Stored records:
▼

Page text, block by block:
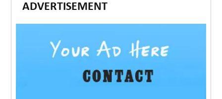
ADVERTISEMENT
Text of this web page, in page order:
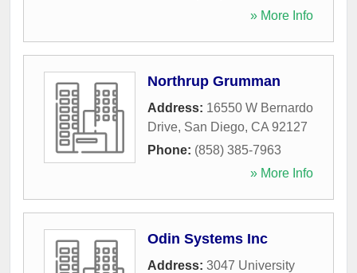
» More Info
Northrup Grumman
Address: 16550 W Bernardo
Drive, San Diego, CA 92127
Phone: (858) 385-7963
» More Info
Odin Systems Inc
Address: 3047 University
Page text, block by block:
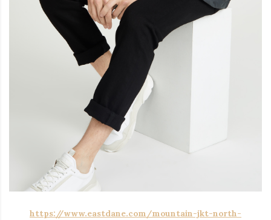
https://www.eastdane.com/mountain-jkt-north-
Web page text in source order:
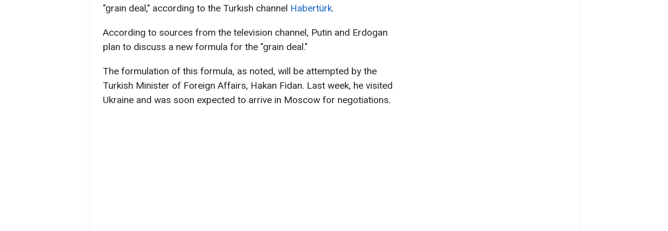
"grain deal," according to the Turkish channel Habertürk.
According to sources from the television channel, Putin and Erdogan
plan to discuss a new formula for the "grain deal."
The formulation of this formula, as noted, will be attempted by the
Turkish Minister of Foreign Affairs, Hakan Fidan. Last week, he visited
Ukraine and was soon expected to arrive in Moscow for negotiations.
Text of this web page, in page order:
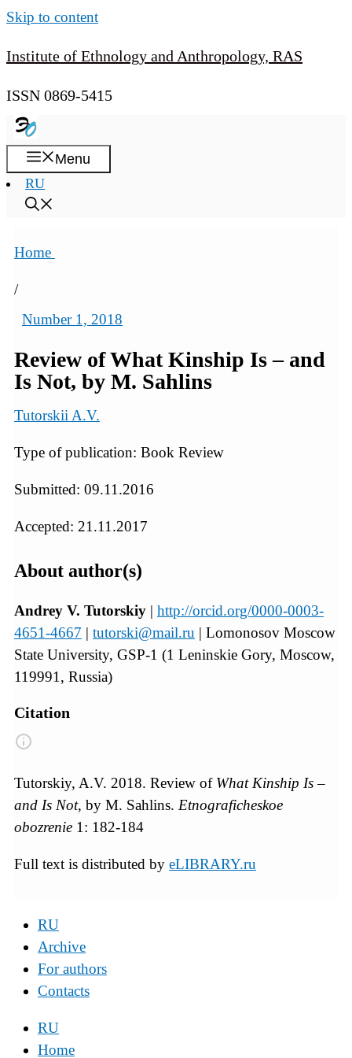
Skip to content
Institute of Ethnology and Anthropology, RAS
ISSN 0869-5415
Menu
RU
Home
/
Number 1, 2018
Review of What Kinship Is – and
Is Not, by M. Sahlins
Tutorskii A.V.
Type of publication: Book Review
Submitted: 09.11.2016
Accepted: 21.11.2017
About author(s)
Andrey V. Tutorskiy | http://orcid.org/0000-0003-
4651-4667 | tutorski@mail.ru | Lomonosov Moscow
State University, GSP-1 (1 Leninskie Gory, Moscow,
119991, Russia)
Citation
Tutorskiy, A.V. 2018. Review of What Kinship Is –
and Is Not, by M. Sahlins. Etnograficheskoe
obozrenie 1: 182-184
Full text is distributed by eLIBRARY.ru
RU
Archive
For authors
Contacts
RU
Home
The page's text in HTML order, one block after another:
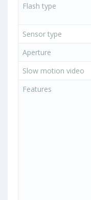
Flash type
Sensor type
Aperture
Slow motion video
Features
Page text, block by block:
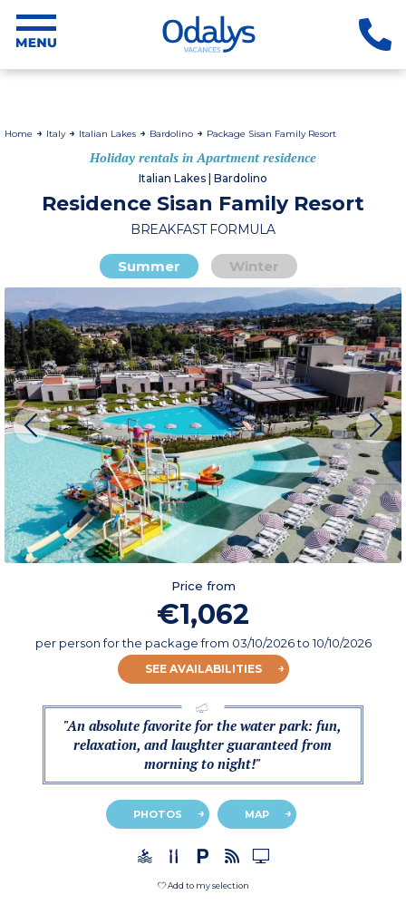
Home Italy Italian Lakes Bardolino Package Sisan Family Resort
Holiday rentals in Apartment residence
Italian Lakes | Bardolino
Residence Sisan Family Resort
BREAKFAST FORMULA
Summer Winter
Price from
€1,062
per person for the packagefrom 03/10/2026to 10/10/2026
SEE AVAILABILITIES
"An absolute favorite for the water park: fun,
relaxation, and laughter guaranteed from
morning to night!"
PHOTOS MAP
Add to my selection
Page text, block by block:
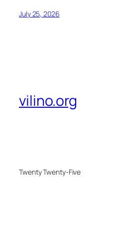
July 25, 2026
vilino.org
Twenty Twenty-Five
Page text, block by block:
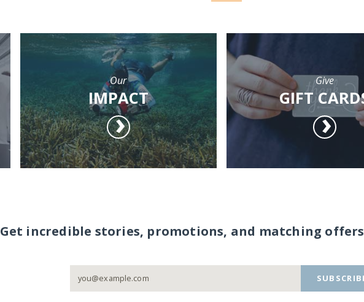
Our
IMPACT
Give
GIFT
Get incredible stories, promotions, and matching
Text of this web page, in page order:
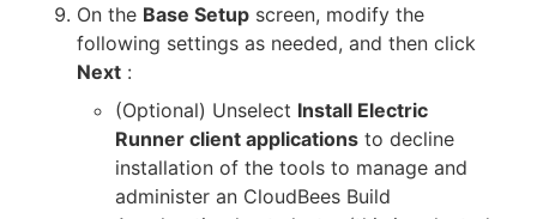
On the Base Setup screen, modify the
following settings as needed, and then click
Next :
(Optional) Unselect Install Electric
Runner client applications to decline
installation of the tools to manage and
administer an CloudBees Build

▲

WHAT YOU HAVE TO DO>
No pictures belong in the copy. Transcribe every entry exactly.

PROBLEM SOLUTION>
Page text, block by block:
ADVERTISEMENT
Text of this web page, in page order:
» More Info
Northrup Grumman
Address: 16550 W Bernardo
Drive, San Diego, CA 92127
Phone: (858) 385-7963
» More Info
Odin Systems Inc
Address: 3047 University
Page text, block by block:
https://www.eastdane.com/mountain-jkt-north-
Web page text in source order:
"grain deal," according to the Turkish channel Habertürk.
According to sources from the television channel, Putin and Erdogan
plan to discuss a new formula for the "grain deal."
The formulation of this formula, as noted, will be attempted by the
Turkish Minister of Foreign Affairs, Hakan Fidan. Last week, he visited
Ukraine and was soon expected to arrive in Moscow for negotiations.
Text of this web page, in page order:
Skip to content
Institute of Ethnology and Anthropology, RAS
ISSN 0869-5415
Menu
RU
Home
/
Number 1, 2018
Review of What Kinship Is – and
Is Not, by M. Sahlins
Tutorskii A.V.
Type of publication: Book Review
Submitted: 09.11.2016
Accepted: 21.11.2017
About author(s)
Andrey V. Tutorskiy | http://orcid.org/0000-0003-
4651-4667 | tutorski@mail.ru | Lomonosov Moscow
State University, GSP-1 (1 Leninskie Gory, Moscow,
119991, Russia)
Citation
Tutorskiy, A.V. 2018. Review of What Kinship Is –
and Is Not, by M. Sahlins. Etnograficheskoe
obozrenie 1: 182-184
Full text is distributed by eLIBRARY.ru
RU
Archive
For authors
Contacts
RU
Home
The page's text in HTML order, one block after another:
Flash type
Sensor type
Aperture
Slow motion video
Features
Page text, block by block:
Home Italy Italian Lakes Bardolino Package Sisan Family Resort
Holiday rentals in Apartment residence
Italian Lakes | Bardolino
Residence Sisan Family Resort
BREAKFAST FORMULA
Summer Winter
Price from
€1,062
per person for the packagefrom 03/10/2026to 10/10/2026
SEE AVAILABILITIES
"An absolute favorite for the water park: fun,
relaxation, and laughter guaranteed from
morning to night!"
PHOTOS MAP
Add to my selection
Page text, block by block:
July 25, 2026
vilino.org
Twenty Twenty-Five
Page text, block by block:
Our
IMPACT
Give
GIFT
Get incredible stories, promotions, and matching
Text of this web page, in page order:
On the Base Setup screen, modify the
following settings as needed, and then click
Next :
(Optional) Unselect Install Electric
Runner client applications to decline
installation of the tools to manage and
administer an CloudBees Build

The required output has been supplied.